Showing the image of the preimage of a set is the set itself

Question

Question:

Let $f:( X,d )\rightarrow ( Y,e )$ be a map between metric spaces, let $U \subseteq X$ and$ V\subseteq Y$.

Show that $V=f\left ( f^{-1}\left ( V \right ) \right )$.
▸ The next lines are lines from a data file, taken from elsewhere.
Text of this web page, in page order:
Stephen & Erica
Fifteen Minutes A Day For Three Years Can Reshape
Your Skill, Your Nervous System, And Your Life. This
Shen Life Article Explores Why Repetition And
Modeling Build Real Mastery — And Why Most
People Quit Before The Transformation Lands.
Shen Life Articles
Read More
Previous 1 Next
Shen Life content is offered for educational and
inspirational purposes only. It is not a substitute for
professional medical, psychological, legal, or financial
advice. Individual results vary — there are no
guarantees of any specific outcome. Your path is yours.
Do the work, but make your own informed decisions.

Recall by definition the pre-image of a set V:

$$f^{-1} ( V )=\{ x \in X \mid f ( x ) \in V \}$$

If it helps: $f\left ( x \right )=x^{2}$

$$f^{-1}(\{x\})= \left\{\begin{matrix} \sqrt x, -\sqrt x &x>0 \\ 0 & x=0\\ \emptyset & x<0 \end{matrix}\right.$$

Any help is appreciated.

Thanks in advance.

Answer 1

The statement is false in general (more specifically, whenever $f$ is not surjective).
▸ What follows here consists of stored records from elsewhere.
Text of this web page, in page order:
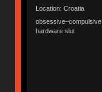
Location: Croatia
obsessive–compulsive
hardware slut
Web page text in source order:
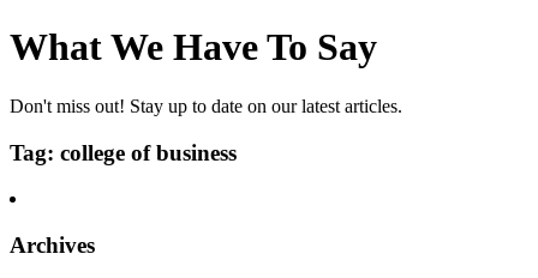
What We Have To Say
Don't miss out! Stay up to date on our latest articles.
Tag: college of business
Archives

For example, if $f:\mathbb{R}\to\mathbb{R}$ is defined by $f(x)=x^2$, and $V$ is the set $(-\infty,0)$ of negative real numbers, then $$f^{-1}(V)=\{x\in\mathbb{R}:f(x)\in V\}=\{x\in\mathbb{R}:x^2<0\}=\varnothing$$ and therefore $f(f^{-1}(V))=\varnothing$, which is not $V$.